- [EXERCISE AIM]: Omit the images, then output each of the records below exactly.

- [SUPPLIED RECORDS]:

_ _ _

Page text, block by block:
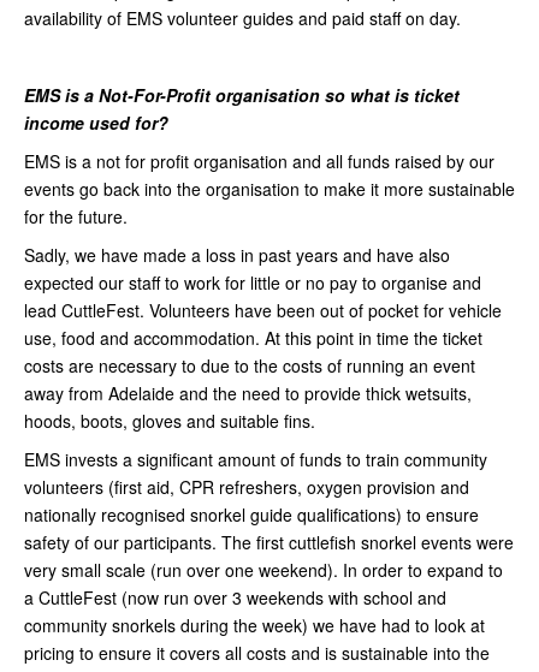
availability of EMS volunteer guides and paid staff on day.
EMS is a Not-For-Profit organisation so what is ticket
income used for?
EMS is a not for profit organisation and all funds raised by our
events go back into the organisation to make it more sustainable
for the future.
Sadly, we have made a loss in past years and have also
expected our staff to work for little or no pay to organise and
lead CuttleFest. Volunteers have been out of pocket for vehicle
use, food and accommodation. At this point in time the ticket
costs are necessary to due to the costs of running an event
away from Adelaide and the need to provide thick wetsuits,
hoods, boots, gloves and suitable fins.
EMS invests a significant amount of funds to train community
volunteers (first aid, CPR refreshers, oxygen provision and
nationally recognised snorkel guide qualifications) to ensure
safety of our participants. The first cuttlefish snorkel events were
very small scale (run over one weekend). In order to expand to
a CuttleFest (now run over 3 weekends with school and
community snorkels during the week) we have had to look at
pricing to ensure it covers all costs and is sustainable into the
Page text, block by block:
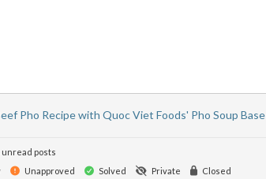
Pho Recipe with Quoc Viet Foods' Pho Soup Base
unread posts
Unapproved Solved Private Closed

_ _ _

- [ANSWER BOX]:
Page text, block by block:
availability of EMS volunteer guides and paid staff on day.
EMS is a Not-For-Profit organisation so what is ticket
income used for?
EMS is a not for profit organisation and all funds raised by our
events go back into the organisation to make it more sustainable
for the future.
Sadly, we have made a loss in past years and have also
expected our staff to work for little or no pay to organise and
lead CuttleFest. Volunteers have been out of pocket for vehicle
use, food and accommodation. At this point in time the ticket
costs are necessary to due to the costs of running an event
away from Adelaide and the need to provide thick wetsuits,
hoods, boots, gloves and suitable fins.
EMS invests a significant amount of funds to train community
volunteers (first aid, CPR refreshers, oxygen provision and
nationally recognised snorkel guide qualifications) to ensure
safety of our participants. The first cuttlefish snorkel events were
very small scale (run over one weekend). In order to expand to
a CuttleFest (now run over 3 weekends with school and
community snorkels during the week) we have had to look at
pricing to ensure it covers all costs and is sustainable into the
Page text, block by block:
Pho Recipe with Quoc Viet Foods' Pho Soup Base
unread posts
Unapproved Solved Private Closed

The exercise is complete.